(Dataset entries)
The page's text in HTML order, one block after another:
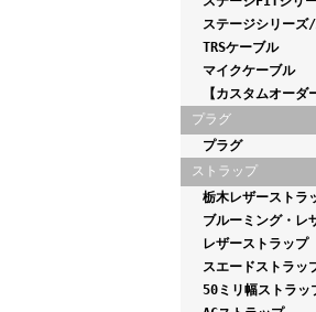
ステージシリーズ
TRSケーブル
マイクケーブル
【カスタムオーダ
プラグ
プラグ
ストラップ
栃木レザーストラ
ブルーミング・レ
レザーストラップ
スエードストラッ
50ミリ幅ストラッ

### WHAT IS BEING ASKED
All of the data must be set down exactly, with no pictures included.

### WRITTEN RESPONSE
The page's text in HTML order, one block after another:
ステージシリーズ
TRSケーブル
マイクケーブル
【カスタムオーダ
プラグ
プラグ
ストラップ
栃木レザーストラ
ブルーミング・レ
レザーストラップ
スエードストラッ
50ミリ幅ストラッ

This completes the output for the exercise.